■ The task
All lines holding the word "medieval" are to be copied from the records beneath.

■ Exercise material

╔══

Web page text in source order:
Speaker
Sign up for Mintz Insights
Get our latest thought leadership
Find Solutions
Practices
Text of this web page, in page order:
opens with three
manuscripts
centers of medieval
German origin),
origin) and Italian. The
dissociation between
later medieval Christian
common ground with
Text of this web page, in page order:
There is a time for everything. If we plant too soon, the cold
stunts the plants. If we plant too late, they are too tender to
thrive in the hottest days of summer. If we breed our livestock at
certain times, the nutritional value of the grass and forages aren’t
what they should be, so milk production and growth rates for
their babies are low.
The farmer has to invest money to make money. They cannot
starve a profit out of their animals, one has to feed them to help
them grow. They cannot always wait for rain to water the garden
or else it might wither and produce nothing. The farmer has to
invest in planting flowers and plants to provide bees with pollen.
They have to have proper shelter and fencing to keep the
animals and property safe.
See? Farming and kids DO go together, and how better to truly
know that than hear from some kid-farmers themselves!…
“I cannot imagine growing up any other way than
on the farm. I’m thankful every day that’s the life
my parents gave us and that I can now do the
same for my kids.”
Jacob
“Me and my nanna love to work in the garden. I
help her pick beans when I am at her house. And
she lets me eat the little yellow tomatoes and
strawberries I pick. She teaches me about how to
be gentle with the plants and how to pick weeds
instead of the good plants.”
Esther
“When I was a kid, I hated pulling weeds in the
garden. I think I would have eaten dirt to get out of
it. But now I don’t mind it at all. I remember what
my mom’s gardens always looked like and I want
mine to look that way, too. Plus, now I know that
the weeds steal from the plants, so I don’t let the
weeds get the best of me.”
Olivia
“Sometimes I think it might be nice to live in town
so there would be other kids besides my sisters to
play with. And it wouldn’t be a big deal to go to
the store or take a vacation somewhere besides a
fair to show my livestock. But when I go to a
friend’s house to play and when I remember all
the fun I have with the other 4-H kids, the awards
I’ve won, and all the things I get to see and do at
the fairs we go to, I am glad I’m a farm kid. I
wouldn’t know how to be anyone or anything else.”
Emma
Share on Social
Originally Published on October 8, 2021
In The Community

╚══

■ Task result
centers of medieval
later medieval Christian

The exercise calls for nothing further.